# Which elliptic curves are quantum resistant? [closed]

If I want to learn about quantum resistant crytography what are the best resources? Which type of elliptic curves should I be studying?

• Could you find a more objective way of asking what you are after? (I.e. a specific answerable question.) This is very subjective and open ended, such questions are off topic.
– otus
May 21 '16 at 7:56
• "Which type of elliptic curves should I be studying?" - for quantum resistance... none of them May 21 '16 at 8:15
• "Quantum attacks on public key cryptosystems" May 21 '16 at 9:28
• @RichieFrame uhh, elliptic curves do make an appearance in quantum resistance ... but rather than doing point multiplication on them, we're computing isogenies between them. Specifically, we're looking at supersingular curves. May 21 '16 at 10:59

Post-quantum crypto is a very young field and is still changing quite rapidly. If you just want a reading list to introduce you to the topics, I would recommend the March 2015 report released by the EU's PQCrypto Project, and the April 2016 report from NIST.

As of today, here's an (incomplete) list of candidate algorithms for post-quantum cryptography with a link to the best reading material I could find for each:

• Hashes: everything we have now is fine, you just have to double the output size against a Grover search:

• SHA-2 256 and up
• SHA-3 256 and up (aka Keccak)
• Symmetric Encryption: everything we have now is fine, you just have to double the key size against a Grover search:

• AES 256
• Asymmetric Encryption (some of which also include signature schemes, but why would you when hash-based sigs work so well?):

Since you specifically asked about elliptic curves, you'll notice that ECC in its current form is not on this list. That is because the discrete log problem of reversing elliptic curve point multiplication is easily solved by Shor's algorithm on a quantum computer.

That said, elliptic curves do appear on the list in the form of isogonies: transformations mapping a point on one curve to a point on a (potentially) different curve are conjectured to be hard to invert on both classical and quantum computers.
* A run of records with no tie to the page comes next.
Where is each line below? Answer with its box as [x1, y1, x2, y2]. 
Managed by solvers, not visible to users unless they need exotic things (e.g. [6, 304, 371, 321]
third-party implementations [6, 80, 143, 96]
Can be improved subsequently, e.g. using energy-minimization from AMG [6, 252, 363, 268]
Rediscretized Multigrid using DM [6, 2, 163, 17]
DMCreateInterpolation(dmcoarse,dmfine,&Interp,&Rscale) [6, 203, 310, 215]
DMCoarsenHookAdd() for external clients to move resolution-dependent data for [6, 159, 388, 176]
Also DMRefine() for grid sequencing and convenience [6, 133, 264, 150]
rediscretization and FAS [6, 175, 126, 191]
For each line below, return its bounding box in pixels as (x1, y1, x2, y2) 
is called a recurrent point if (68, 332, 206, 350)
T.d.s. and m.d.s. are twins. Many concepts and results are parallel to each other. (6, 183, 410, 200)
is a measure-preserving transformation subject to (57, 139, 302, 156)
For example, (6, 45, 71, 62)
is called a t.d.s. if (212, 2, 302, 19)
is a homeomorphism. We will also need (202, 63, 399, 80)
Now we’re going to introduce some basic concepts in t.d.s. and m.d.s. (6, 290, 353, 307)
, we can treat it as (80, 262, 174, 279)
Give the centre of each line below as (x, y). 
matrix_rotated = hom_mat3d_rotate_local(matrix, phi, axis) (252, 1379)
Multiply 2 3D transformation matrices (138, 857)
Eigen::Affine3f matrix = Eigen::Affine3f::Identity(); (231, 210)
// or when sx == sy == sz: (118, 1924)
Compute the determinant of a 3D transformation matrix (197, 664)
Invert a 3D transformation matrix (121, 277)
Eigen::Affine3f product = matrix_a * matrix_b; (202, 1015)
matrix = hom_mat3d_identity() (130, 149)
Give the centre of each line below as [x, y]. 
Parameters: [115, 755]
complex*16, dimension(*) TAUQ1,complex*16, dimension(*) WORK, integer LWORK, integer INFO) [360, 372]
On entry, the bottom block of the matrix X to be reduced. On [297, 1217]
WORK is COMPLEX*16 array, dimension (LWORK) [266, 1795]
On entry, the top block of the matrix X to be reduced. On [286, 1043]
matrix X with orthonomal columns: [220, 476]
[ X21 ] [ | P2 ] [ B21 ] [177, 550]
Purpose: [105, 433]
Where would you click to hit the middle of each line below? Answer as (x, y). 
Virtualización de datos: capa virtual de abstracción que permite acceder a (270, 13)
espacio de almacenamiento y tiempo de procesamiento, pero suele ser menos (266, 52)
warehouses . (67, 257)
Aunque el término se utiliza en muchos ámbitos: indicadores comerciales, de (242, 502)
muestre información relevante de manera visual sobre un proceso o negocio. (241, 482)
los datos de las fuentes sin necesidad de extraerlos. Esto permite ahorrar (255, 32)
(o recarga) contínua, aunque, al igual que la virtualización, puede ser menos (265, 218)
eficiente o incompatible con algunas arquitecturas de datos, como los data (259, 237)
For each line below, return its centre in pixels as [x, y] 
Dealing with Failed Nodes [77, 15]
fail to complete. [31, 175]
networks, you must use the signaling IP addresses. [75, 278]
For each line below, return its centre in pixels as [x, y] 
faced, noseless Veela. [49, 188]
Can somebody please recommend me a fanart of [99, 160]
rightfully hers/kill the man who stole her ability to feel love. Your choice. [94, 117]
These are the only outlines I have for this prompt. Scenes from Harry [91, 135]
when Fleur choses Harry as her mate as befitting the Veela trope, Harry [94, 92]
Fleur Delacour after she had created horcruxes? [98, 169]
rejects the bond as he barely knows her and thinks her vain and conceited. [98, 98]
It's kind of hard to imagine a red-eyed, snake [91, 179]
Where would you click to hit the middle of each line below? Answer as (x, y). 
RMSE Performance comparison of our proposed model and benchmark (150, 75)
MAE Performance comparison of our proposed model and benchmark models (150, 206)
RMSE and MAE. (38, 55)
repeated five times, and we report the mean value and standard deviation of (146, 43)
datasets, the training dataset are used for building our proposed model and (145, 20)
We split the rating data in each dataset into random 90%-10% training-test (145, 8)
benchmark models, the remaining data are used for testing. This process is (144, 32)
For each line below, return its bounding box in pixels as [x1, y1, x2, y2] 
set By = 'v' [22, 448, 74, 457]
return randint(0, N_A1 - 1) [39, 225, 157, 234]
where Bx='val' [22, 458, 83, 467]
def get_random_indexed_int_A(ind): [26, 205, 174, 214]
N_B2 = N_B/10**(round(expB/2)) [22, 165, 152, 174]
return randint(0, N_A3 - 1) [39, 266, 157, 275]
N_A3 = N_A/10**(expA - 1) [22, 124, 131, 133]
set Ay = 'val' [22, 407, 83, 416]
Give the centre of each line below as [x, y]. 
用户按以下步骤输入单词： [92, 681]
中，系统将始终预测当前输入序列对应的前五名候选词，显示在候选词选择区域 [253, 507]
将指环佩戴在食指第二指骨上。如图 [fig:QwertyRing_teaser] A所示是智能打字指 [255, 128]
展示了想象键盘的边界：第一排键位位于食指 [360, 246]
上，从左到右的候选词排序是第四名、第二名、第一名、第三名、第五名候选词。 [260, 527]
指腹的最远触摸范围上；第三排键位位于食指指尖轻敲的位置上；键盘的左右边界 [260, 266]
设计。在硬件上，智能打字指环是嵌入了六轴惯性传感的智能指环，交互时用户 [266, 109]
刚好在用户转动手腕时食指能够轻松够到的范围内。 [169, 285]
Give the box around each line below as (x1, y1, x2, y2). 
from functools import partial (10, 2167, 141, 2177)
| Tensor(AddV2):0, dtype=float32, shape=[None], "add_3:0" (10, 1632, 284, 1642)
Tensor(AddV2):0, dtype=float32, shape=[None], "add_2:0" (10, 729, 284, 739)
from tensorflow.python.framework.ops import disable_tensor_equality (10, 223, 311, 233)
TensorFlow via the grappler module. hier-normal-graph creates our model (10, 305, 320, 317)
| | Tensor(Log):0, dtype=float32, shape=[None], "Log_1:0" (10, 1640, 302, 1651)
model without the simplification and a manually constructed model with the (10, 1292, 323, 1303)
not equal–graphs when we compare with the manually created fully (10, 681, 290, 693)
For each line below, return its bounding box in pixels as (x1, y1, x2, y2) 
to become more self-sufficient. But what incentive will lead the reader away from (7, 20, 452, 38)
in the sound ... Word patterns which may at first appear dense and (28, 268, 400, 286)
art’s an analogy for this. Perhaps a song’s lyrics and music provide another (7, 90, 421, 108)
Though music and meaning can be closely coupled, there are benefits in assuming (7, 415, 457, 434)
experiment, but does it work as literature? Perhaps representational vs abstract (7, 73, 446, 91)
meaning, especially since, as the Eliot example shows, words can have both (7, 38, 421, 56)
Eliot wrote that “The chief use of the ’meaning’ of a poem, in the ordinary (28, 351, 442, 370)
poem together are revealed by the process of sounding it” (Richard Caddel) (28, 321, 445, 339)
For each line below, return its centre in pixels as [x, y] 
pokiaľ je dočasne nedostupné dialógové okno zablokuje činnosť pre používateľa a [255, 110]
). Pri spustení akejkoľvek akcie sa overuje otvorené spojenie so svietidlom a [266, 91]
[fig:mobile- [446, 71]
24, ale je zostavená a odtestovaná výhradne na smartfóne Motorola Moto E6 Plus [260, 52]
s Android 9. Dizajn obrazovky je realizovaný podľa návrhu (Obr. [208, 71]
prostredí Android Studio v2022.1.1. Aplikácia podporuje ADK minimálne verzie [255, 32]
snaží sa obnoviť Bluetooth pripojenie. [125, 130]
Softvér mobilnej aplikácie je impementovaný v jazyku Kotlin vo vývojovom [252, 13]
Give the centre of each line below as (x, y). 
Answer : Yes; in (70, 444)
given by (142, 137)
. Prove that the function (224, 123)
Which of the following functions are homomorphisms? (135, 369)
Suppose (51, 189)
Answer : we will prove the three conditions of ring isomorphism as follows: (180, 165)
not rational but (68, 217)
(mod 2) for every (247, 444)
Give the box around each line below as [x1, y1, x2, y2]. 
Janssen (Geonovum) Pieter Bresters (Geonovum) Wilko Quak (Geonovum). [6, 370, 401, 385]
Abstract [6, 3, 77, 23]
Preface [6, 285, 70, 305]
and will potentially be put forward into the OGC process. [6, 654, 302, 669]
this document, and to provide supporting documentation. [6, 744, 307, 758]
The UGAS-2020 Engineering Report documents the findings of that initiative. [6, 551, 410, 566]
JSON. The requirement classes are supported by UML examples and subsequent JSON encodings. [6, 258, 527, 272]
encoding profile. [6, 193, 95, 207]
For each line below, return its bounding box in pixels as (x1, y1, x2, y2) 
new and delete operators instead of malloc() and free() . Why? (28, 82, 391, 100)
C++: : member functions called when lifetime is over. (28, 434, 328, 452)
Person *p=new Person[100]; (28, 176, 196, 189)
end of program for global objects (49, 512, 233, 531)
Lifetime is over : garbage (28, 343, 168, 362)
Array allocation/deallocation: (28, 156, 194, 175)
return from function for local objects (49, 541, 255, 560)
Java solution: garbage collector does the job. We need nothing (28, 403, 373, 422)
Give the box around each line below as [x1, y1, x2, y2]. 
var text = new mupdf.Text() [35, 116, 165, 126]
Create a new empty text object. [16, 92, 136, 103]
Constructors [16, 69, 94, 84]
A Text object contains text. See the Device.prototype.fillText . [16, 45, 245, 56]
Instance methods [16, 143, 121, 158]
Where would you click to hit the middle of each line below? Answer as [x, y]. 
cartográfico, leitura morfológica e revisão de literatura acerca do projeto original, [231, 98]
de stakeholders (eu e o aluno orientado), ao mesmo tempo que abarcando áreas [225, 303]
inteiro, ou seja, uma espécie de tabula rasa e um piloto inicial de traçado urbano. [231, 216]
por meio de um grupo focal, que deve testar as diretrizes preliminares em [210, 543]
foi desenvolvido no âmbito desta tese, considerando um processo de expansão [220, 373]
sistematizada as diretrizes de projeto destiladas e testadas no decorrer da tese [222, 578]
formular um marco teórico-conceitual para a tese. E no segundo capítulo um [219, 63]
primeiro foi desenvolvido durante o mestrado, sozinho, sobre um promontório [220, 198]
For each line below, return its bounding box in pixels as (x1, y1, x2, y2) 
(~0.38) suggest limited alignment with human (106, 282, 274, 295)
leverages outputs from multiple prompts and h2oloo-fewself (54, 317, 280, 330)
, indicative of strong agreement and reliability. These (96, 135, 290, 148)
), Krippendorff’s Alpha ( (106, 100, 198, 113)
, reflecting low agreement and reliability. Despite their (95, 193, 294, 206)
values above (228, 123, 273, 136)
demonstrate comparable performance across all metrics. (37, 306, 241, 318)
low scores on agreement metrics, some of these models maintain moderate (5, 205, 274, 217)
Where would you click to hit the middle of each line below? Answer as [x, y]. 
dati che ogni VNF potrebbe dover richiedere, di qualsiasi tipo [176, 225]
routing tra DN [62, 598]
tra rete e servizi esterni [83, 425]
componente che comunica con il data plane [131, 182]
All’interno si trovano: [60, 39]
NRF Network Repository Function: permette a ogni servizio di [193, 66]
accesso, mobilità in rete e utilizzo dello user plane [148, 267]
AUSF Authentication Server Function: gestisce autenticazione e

Personally this is my favourite algorithm from the list above for two reasons:

1. The keys are smaller and the runtime faster than the other approaches

2. The other approaches all have the flavour "do some linear algebra which is possible for Eve to invert, so sprinkle in some error that both Bob and Eve have to guess in order to widen the computational gab between them. This fundamental approach makes me kinda uneasy.

The more future-proof answer to this question is to watch NIST: they are gearing up to run a competition-like thing over the next 18 months to select the best post-quantum encryption primitives.

• Keccak and AES-256 are Post quantum too.
– Biv
May 21 '16 at 11:11
• @Biv As is the SHA2 family. Fine, I'll add hashes and symmetric ciphers. May 21 '16 at 11:14
• Actually, while isogenies do have small key and ciphertext sizes (NTRU is competitive there), however from what I've seen, the run time is rather slower than other approaches. More fundamentally, isogenies is based on a problem that (IMHO) is not very well studied at all; it would seem premature to put a great deal of trust in it May 21 '16 at 13:54
• @poncho yeah, I'm certainly not writing an implementation of it yet, but I'm following the research with interest. May 21 '16 at 13:56
• Aren't sponge constructions reduced to $2^{n/3}$ instead of $2^{n/2}$? May 20 '18 at 4:26

What we traditionally call Elliptic Curve Cryptography (working in the group of points on an elliptic curve over a finite field) is vulnerable to an attack by a quantum computer running Shor's algorithm and is thus not considered a Quantum-Safe or Post Quantum Cryptographic algorithm.

However there is an true Post Quantum Key Exchange algorithm which uses the mathematics of elliptic curves and is considered secure by experts who have studied it so far. This key exchange has come to be known as the "Supersingular Isogeny Diffie-Hellman." It was the subject of a recent in depth study by researchers at Microsoft. Their work can be found here.

The algorithm works with rational maps between supersingular elliptic curves called "Isogenies." This algorithm is due to DeFeo, Jao, and Plut. A key element of this exchange is that the isogenies of a supersingular elliptic curve form a NONABELIAN group (which blocks Shor's algorithm). An earlier isogeny based elliptic curve was based on the ABELIAN group formed from ordinary elliptic curves. However it suffers from a subexponential attack.

To answer your question directly, you should look at supersingular elliptic curves which allow for efficient computation of isogenies. Reference 1 provides more background.